[Items listed in a dataset]
=-=-=

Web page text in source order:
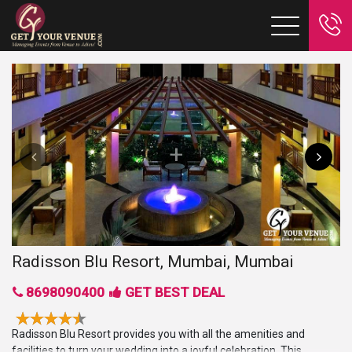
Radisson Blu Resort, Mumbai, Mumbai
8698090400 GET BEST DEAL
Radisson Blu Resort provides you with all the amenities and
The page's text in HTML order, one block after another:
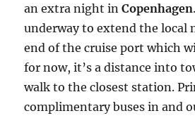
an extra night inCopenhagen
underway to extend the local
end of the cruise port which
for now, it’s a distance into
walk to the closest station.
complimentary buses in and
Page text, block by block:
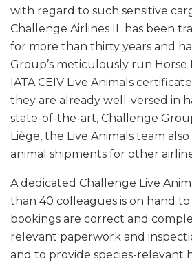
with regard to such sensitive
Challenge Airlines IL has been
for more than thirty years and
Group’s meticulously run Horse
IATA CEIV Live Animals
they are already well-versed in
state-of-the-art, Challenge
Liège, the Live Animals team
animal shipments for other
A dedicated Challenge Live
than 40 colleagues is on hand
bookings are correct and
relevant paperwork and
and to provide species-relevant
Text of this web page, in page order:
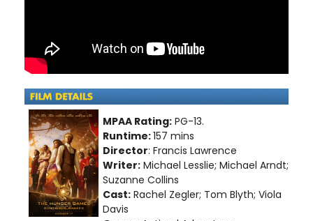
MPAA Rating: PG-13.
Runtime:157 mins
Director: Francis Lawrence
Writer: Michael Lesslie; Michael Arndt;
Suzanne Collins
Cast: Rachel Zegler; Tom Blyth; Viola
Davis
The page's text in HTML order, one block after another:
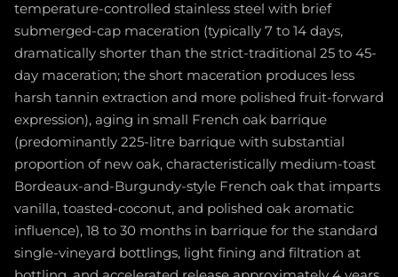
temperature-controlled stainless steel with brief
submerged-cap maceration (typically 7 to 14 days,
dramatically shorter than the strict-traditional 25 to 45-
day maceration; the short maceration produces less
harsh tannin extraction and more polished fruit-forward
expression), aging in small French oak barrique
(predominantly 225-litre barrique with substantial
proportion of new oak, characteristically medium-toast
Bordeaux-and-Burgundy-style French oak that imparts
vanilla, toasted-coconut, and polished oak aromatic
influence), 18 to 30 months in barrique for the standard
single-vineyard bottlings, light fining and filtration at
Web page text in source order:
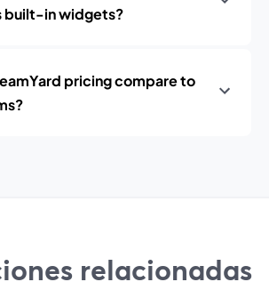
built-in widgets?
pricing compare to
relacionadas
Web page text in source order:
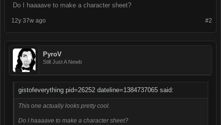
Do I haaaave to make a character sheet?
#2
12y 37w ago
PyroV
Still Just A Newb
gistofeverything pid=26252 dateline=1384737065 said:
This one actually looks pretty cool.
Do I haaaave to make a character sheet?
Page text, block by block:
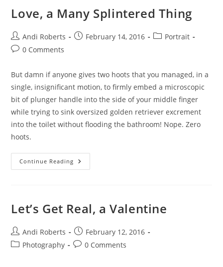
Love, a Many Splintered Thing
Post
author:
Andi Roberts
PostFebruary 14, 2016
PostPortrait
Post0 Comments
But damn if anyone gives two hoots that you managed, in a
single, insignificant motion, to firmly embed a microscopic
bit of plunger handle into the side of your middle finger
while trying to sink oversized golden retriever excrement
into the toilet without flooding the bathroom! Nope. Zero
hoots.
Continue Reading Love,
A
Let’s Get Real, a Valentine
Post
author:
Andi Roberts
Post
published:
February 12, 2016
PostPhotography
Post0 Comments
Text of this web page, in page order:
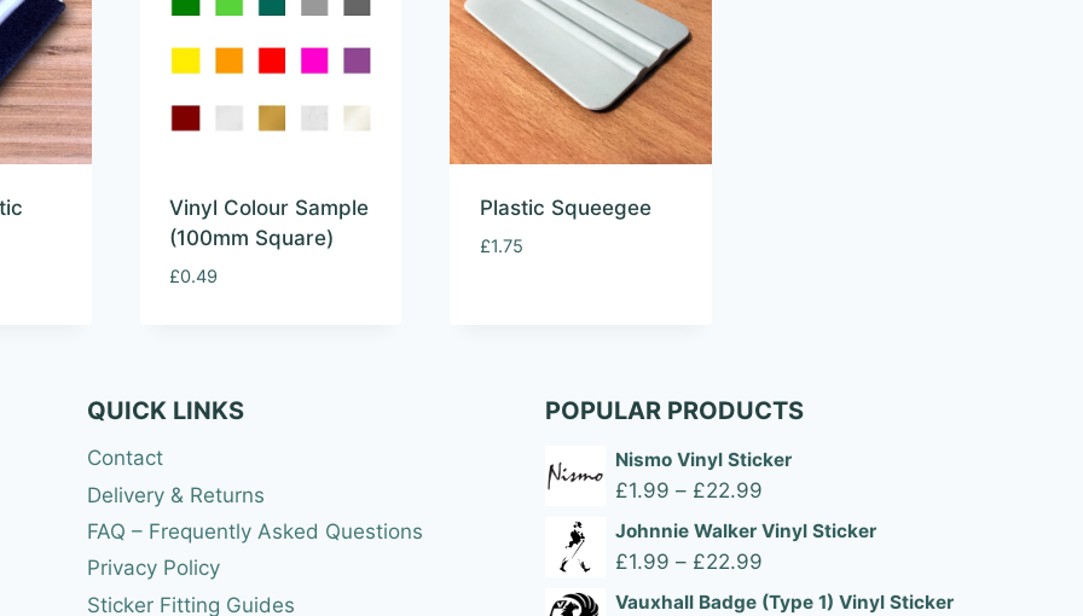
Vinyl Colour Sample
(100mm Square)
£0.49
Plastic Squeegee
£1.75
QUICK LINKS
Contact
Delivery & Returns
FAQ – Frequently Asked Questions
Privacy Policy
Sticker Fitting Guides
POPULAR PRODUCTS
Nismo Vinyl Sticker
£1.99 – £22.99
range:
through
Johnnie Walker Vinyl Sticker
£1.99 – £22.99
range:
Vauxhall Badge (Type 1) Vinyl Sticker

=-=-=

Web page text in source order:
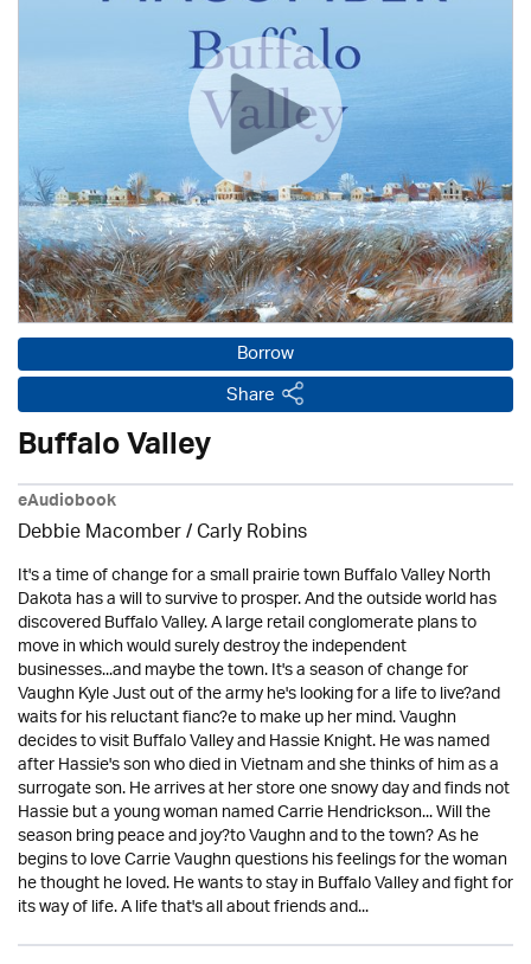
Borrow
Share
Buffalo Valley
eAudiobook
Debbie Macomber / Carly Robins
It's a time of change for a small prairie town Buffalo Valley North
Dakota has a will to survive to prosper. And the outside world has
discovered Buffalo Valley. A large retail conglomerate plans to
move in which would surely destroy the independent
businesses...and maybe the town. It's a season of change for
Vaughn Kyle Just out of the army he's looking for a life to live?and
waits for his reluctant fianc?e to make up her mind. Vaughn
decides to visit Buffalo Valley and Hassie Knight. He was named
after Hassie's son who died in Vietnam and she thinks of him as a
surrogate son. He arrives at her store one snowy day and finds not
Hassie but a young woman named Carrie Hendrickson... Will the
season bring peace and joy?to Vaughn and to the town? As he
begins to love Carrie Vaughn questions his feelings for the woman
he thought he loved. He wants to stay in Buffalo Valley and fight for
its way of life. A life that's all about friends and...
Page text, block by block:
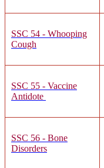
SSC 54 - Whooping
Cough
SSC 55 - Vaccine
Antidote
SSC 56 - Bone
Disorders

=-=-=

• _What the exercise asks_
Above are entries with pictures among them. Write out exactly the lines from the one containing "pricing compare to" through the one containing "while trying to", ends included, and leave those pictures out.

• _Output of the exercise_
pricing compare to
relacionadas
Web page text in source order:
Do I haaaave to make a character sheet?
#2
12y 37w ago
PyroV
Still Just A Newb
gistofeverything pid=26252 dateline=1384737065 said:
This one actually looks pretty cool.
Do I haaaave to make a character sheet?
Page text, block by block:
Love, a Many Splintered Thing
Post
author:
Andi Roberts
PostFebruary 14, 2016
PostPortrait
Post0 Comments
But damn if anyone gives two hoots that you managed, in a
single, insignificant motion, to firmly embed a microscopic
bit of plunger handle into the side of your middle finger
while trying to sink oversized golden retriever excrement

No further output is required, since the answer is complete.